Historias conceptuales,

México, El Colegio de México, 2017, 401 páginas

 

¡Maldita e impostergable modernidad, que todo desabrigas!, exclamaba Charles Baudelaire en Los paraísos artificiales (1860), ¿A qué se refería con modernidad? Quizá la respuesta más sencilla sería referirla a algo “familiarmente extraño, enigmáticamente obvio”, citando a Giacomo Marramao. La única certeza que podemos postular es que se trata de una experiencia temporal, una forma de percibir-nos en el acaecer histórico. Y esta experiencia se articula en lenguajes políticos, a partir de los cuales la historia conceptual busca en los discursos la huella lingüística de su contexto de enunciación. Es en esta tradición historiográfica donde se sitúa Historias conceptuales, de Guillermo Zermeño.

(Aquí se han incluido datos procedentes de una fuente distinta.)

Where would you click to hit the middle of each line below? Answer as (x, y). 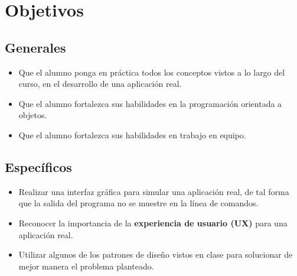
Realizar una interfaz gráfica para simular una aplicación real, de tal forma (154, 191)
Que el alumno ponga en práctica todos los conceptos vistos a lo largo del (152, 72)
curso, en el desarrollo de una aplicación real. (100, 84)
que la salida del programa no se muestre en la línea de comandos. (138, 203)
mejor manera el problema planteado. (86, 266)
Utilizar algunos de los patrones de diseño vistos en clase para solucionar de (156, 254)
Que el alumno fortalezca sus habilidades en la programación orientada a (150, 103)
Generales (35, 47)
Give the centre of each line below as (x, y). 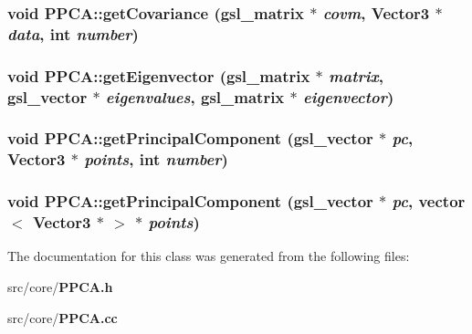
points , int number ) (156, 159)
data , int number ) (73, 33)
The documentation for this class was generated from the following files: (209, 256)
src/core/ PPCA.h (60, 287)
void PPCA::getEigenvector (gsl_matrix (159, 75)
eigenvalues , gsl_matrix (195, 96)
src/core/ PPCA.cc (63, 317)
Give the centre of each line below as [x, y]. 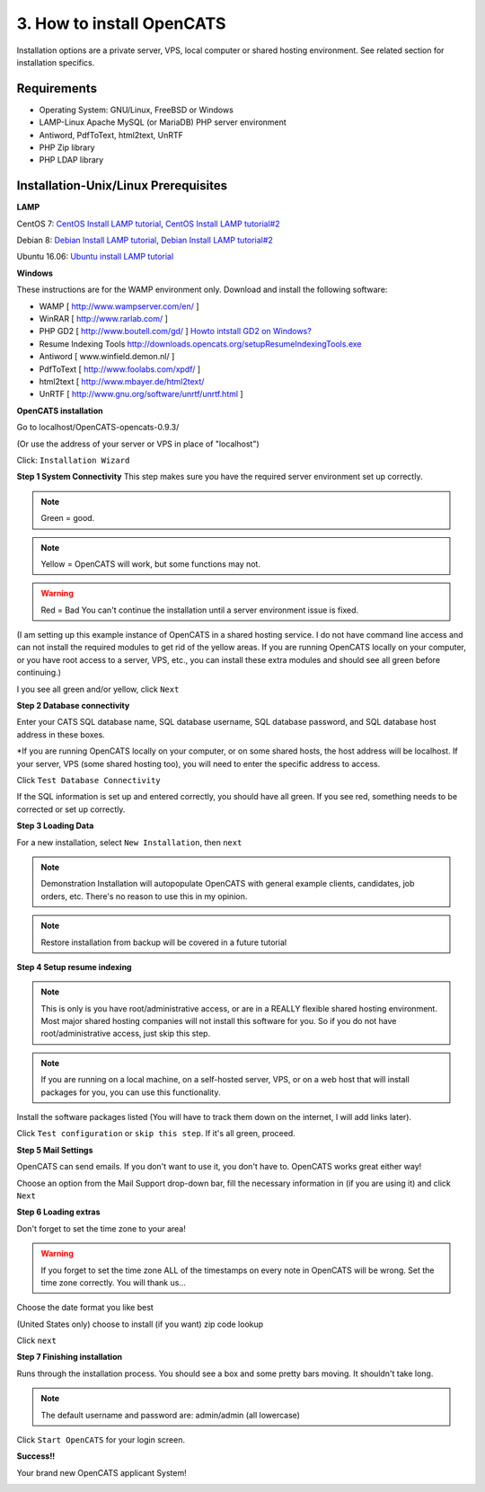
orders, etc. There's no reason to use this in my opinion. [144, 896]
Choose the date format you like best [85, 1308]
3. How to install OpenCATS [121, 23]
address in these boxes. [61, 734]
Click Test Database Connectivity [88, 780]
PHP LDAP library [71, 160]
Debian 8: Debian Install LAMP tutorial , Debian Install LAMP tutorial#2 [145, 240]
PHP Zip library [67, 147]
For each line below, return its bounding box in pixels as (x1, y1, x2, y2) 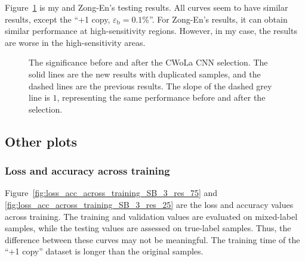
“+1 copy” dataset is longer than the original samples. (5, 245, 204, 257)
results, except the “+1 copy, (5, 13, 110, 25)
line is (29, 91, 50, 104)
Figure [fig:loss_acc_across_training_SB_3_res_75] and (5, 187, 218, 199)
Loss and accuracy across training (5, 163, 170, 178)
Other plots (5, 132, 78, 150)
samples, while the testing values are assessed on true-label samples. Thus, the (5, 222, 291, 234)
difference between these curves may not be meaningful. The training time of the (5, 233, 300, 246)
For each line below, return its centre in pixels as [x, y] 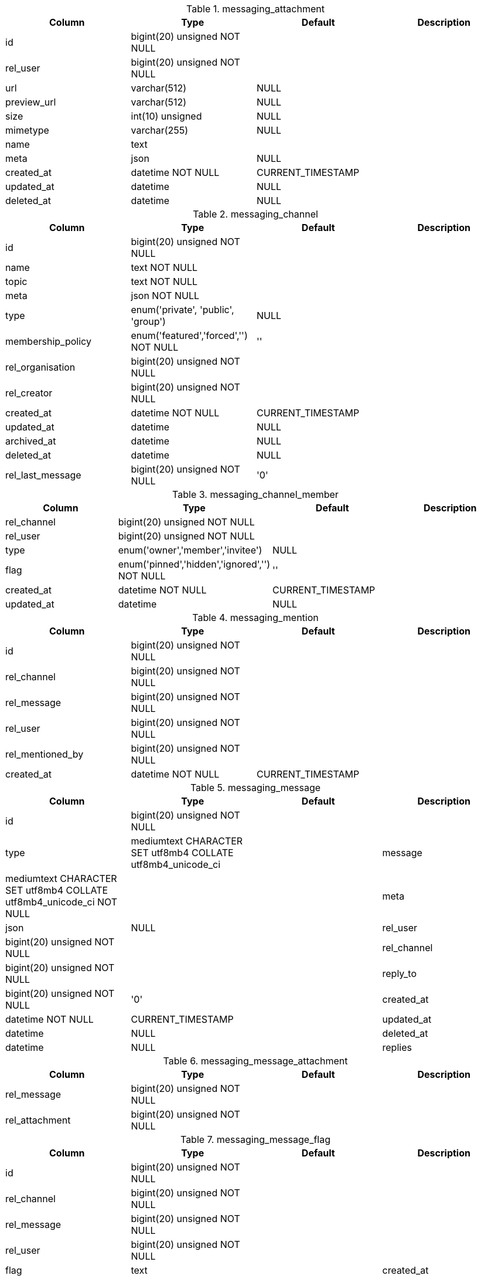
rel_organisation [40, 367]
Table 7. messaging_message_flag [255, 1139]
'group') [148, 321]
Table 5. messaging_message [255, 788]
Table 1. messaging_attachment [255, 9]
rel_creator [29, 393]
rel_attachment [38, 1120]
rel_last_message [43, 475]
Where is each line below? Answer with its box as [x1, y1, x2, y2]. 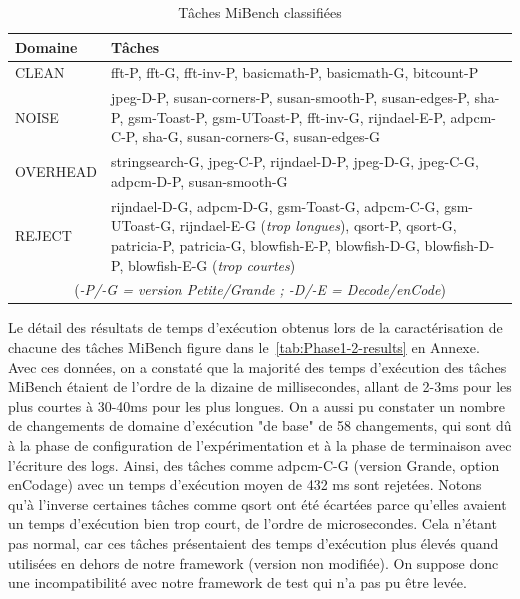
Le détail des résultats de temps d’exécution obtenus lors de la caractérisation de [8, 317, 503, 338]
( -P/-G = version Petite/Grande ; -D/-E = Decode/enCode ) [74, 279, 446, 300]
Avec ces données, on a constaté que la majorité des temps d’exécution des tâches [8, 356, 507, 377]
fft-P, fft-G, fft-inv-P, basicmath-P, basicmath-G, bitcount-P [111, 62, 479, 83]
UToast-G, [111, 215, 176, 236]
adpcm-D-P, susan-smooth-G [111, 170, 288, 191]
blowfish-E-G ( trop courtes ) [128, 254, 296, 275]
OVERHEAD [15, 161, 98, 182]
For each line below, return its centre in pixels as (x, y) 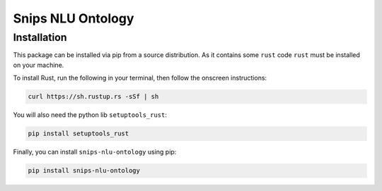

Con el objetivo de descifrar el engarzamiento entre la historia, la modernidad y la opinión pública, Zermeño recurre en su análisis semántico al nivel de la diacronía o uso discursivo en la larga duración más que al de la sincronía, es decir, a las situaciones concretas del habla. La idea rectora del libro reside en que tanto el idioma por sí mismo como los giros que acontecen en la resemantización de los conceptos dentro de sus contextos sociales de uso revelan las transformaciones culturales de una época, entendiendo que “lo político y lo social, más los lenguajes puros, son los detonadores de la necesidad de buscar nuevas fórmulas lingüísticas para describir las nuevas situaciones” (p. 113).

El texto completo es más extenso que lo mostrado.